出典:イニシア・スター証券は破産開始手続決定を受けました
登録取り消しという厳しい処分を受けて、再建を目指すのはほぼ不可能だと思います。こうなることは、既定路線だったのかもしれません。
顧客のお金は戻ってこない・・・
投資家がイニシア・スター証券に預けていた資金の大半は、戻ってこないのではないでしょうか。そもそも、イニシア・スター証券にお金がほとんど残ってません。税金の未払いも存在します。
破産申立ての際に提出された一件記録によれば、破産者には多額の財団債権(税金の未払い等)が存在する一方で、資産は乏しく、現状では債権者の皆様に破産債権の届出を頂いても配当することが困難な状況となっております。
破産管財人からのお知らせ
顧客にとっては、最悪の状態ですね。
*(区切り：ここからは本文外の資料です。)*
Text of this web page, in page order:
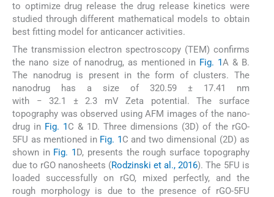
to optimize drug release the drug release kinetics were
studied through different mathematical models to obtain
best fitting model for anticancer activities.
The transmission electron spectroscopy (TEM) confirms
the nano size of nanodrug, as mentioned in Fig. 1A & B.
The nanodrug is present in the form of clusters. The
nanodrug has a size of 320.59 ± 17.41 nm
with − 32.1 ± 2.3 mV Zeta potential. The surface
topography was observed using AFM images of the nano-
drug in Fig. 1C & 1D. Three dimensions (3D) of the rGO-
5FU as mentioned in Fig. 1C and two dimensional (2D) as
shown in Fig. 1D, presents the rough surface topography
due to rGO nanosheets (Rodzinski et al., 2016). The 5FU is
loaded successfully on rGO, mixed perfectly, and the
rough morphology is due to the presence of rGO-5FU
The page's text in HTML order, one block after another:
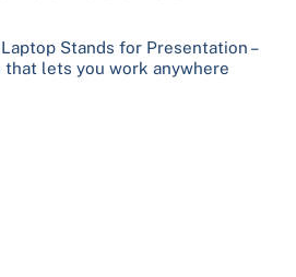
Stands for Presentation –
that lets you work anywhere
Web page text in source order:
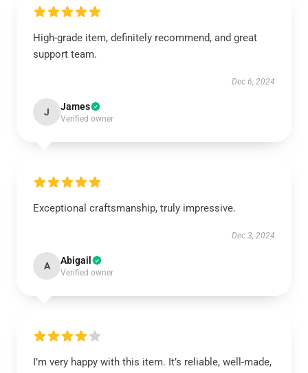
High-grade item, definitely recommend, and great
support team.
Dec 6, 2024
J James
Verified owner
Exceptional craftsmanship, truly impressive.
Dec 3, 2024
A Abigail
Verified owner
I’m very happy with this item. It’s reliable, well-made,
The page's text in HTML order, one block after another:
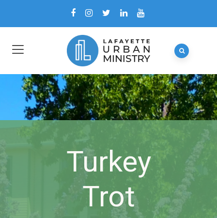
Turkey
Trot
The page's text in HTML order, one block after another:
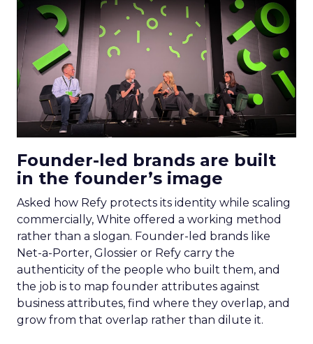
Founder-led brands are built
in the founder’s image
Asked how Refy protects its identity while scaling
commercially, White offered a working method
rather than a slogan. Founder-led brands like
Net-a-Porter, Glossier or Refy carry the
authenticity of the people who built them, and
the job is to map founder attributes against
business attributes, find where they overlap, and
grow from that overlap rather than dilute it.
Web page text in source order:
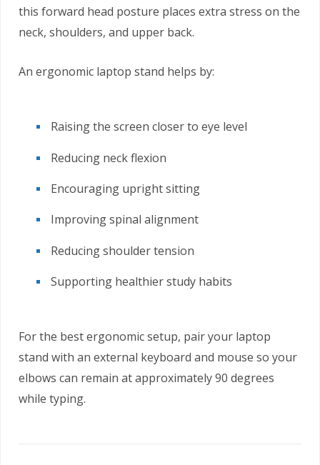
this forward head posture places extra stress on the
neck, shoulders, and upper back.
An ergonomic laptop stand helps by:
Raising the screen closer to eye level
Reducing neck flexion
Encouraging upright sitting
Improving spinal alignment
Reducing shoulder tension
Supporting healthier study habits
For the best ergonomic setup, pair your laptop
stand with an external keyboard and mouse so your
elbows can remain at approximately 90 degrees
while typing.
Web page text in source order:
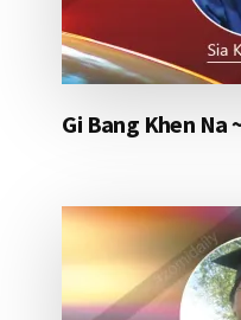
Gi Bang Khen Na
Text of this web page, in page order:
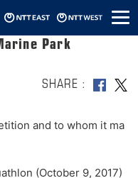
メ
ニ
Triathlon
Park
SHARE
and to whom it ma
(October 9, 2017)

負債総額は、約2億9000万円です。一方、債権者の数は、約460名だそうです。この460名の大半は、口座開設した投資家だと思われます。
ゲムトレードの説明責任は?
イニシア・スター証券を国内初の取り扱いブローカーとして謳っていた、ゲムトレードの対応はどうだったのでしょうか?ゲムトレードのポータルサイトを見ても、なにもアナウンスがありません。
イニシア・スター証券が、ゲムトレードに対応したのは、2012年3月だったと思います。今まで、海外のブローカーしか対応できていなかったゲムトレードでしたが、初の国内ブローカーとして強力にプッシュしていましたね。ゲムトレードを経由して、イニシア・スター証券に口座を開設したユーザーも多かったのではないでしょうか?
昨年(2012年)の11月には、ゲムトレードにおいて、イニシア・スター証券対応のEAが、堂々の成績ランキング1位に輝いています。その1ヶ月後に登録抹消になるわけですが・・・
ゲムトレード側から、何らかの告知があっても良いと思うのですが、現時点では(WEB上で)なにもアナウンスがありません(もしかしたら、ゲムトレードユーザーには報告があったのかもしれません)。ゲムトレードの対応証券会社一覧から、イニシア・スター証券の名前が消されています。
ゲムトレードには期待しているので、できればユーザーに対してしっかりと説明責任を果たして欲しいところです。